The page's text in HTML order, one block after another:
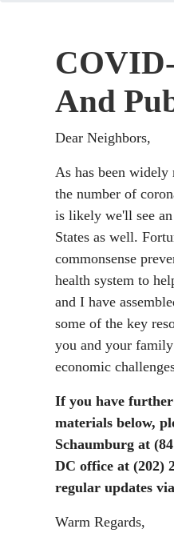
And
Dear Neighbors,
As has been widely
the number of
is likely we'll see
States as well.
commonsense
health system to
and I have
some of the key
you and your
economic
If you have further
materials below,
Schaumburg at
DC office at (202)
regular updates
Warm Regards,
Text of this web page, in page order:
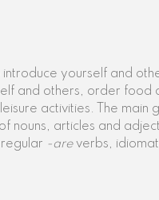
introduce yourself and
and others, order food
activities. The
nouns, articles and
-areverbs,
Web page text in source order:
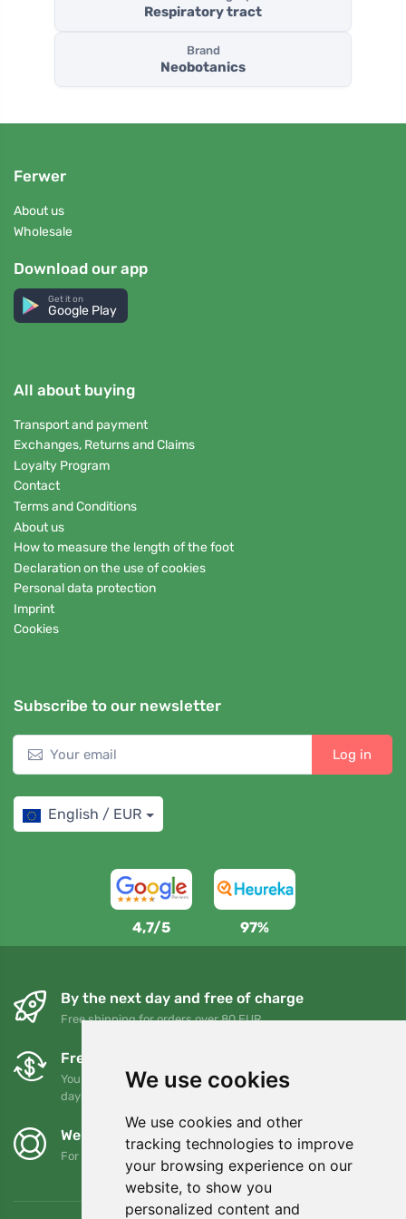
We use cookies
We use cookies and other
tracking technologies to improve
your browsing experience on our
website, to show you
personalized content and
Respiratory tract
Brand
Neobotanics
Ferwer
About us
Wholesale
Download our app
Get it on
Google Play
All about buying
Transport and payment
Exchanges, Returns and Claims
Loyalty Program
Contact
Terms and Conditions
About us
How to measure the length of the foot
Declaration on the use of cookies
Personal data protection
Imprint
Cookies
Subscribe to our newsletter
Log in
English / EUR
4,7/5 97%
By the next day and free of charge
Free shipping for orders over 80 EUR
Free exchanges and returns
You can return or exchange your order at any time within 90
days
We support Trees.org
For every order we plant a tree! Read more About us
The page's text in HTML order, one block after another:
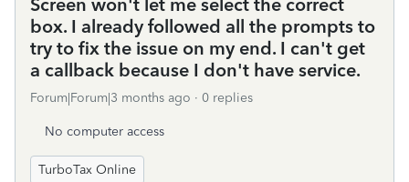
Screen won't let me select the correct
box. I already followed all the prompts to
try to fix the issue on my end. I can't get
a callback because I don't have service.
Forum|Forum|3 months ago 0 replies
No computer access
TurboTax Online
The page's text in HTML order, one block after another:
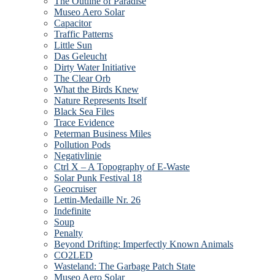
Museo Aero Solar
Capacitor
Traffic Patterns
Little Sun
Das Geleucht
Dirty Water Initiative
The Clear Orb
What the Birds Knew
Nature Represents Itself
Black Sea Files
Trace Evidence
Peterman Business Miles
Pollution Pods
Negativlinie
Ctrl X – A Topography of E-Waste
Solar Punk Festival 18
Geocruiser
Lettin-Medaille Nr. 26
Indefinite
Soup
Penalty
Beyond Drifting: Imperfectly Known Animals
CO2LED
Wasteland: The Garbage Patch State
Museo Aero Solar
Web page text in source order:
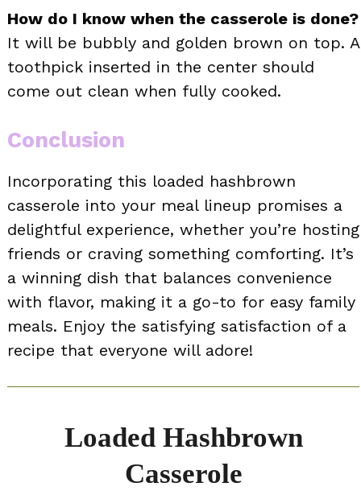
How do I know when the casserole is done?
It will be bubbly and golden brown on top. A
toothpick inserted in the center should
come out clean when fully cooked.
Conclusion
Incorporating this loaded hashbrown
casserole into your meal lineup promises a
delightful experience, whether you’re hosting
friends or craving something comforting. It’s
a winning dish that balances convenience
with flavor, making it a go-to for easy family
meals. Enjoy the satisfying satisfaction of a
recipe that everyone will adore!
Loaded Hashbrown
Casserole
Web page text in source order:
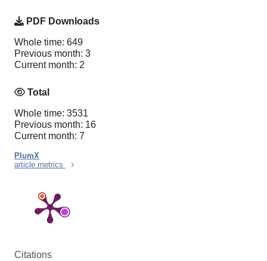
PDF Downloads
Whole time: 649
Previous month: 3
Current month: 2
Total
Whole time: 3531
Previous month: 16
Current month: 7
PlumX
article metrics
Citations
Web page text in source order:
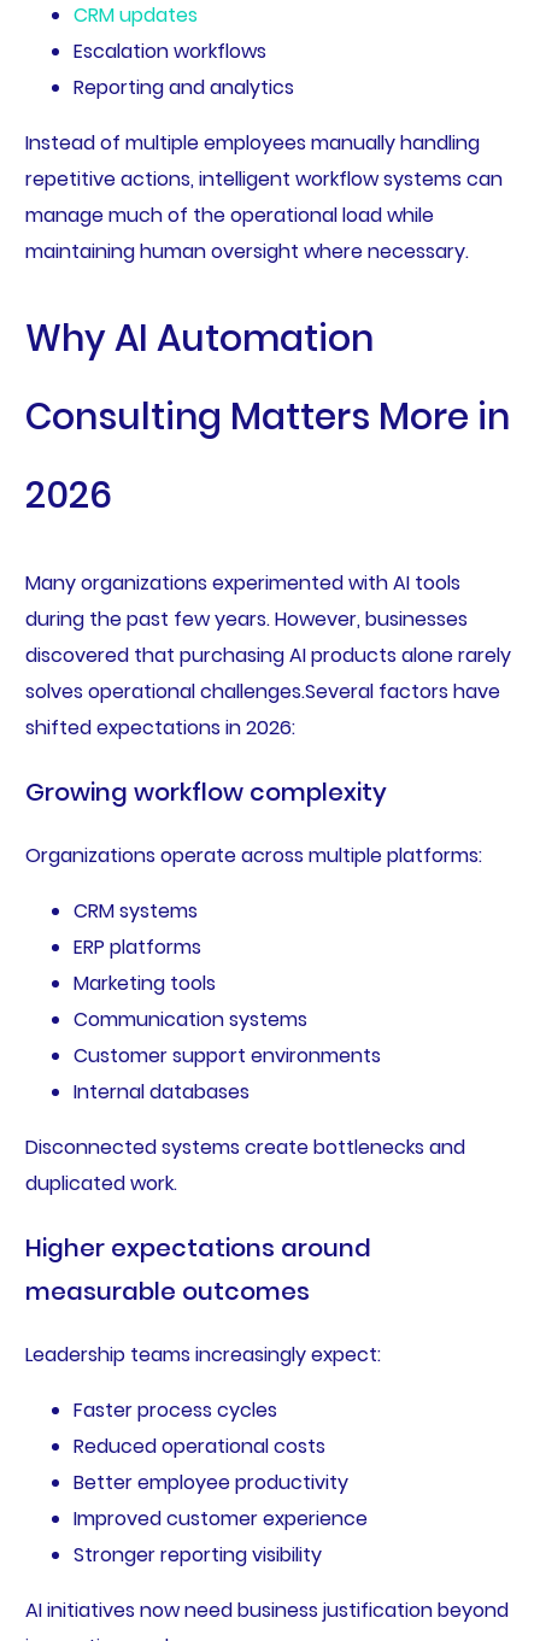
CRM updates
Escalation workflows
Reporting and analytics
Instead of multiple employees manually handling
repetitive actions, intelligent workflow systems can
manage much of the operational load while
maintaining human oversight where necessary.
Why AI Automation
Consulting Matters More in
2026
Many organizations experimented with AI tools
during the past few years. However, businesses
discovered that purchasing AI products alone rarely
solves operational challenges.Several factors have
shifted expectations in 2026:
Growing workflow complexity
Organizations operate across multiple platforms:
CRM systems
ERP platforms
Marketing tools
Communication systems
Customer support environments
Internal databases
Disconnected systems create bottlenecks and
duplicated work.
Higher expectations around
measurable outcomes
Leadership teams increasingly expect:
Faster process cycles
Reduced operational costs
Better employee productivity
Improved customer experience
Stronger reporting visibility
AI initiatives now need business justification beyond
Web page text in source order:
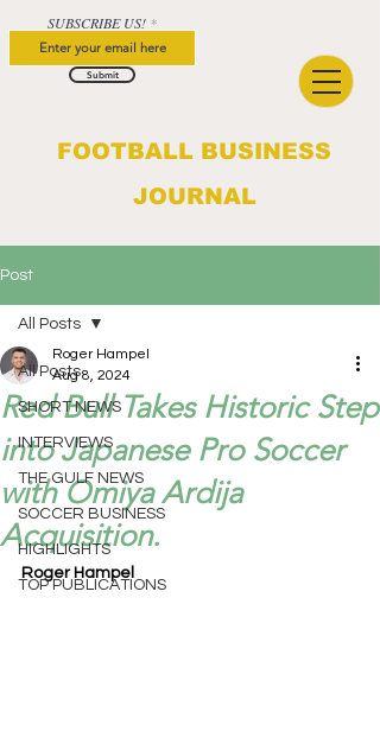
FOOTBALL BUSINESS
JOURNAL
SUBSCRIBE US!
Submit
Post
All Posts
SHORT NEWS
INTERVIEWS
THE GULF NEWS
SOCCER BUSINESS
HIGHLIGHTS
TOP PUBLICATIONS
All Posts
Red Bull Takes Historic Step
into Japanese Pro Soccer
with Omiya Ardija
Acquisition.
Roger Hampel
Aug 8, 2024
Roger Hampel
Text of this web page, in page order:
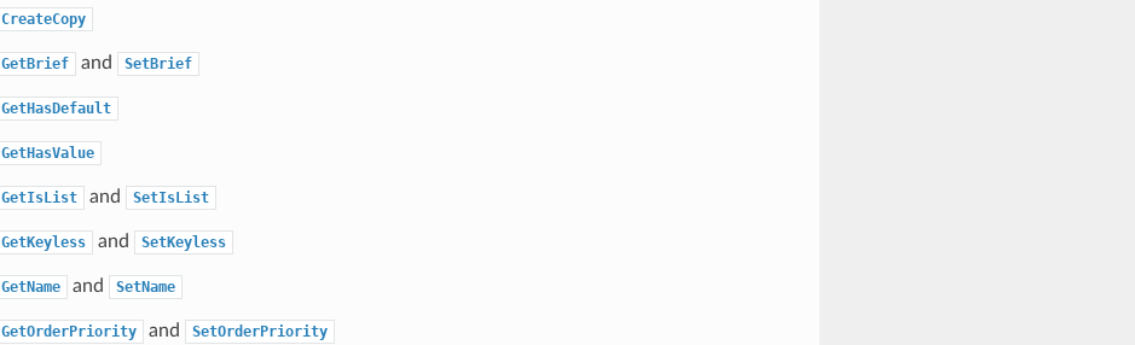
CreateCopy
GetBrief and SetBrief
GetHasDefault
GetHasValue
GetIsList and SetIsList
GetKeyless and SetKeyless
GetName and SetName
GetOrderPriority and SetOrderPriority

* About this task:
Work out how many lines in this material contain the string "multiple", and give that number alone.

* Task solution:
2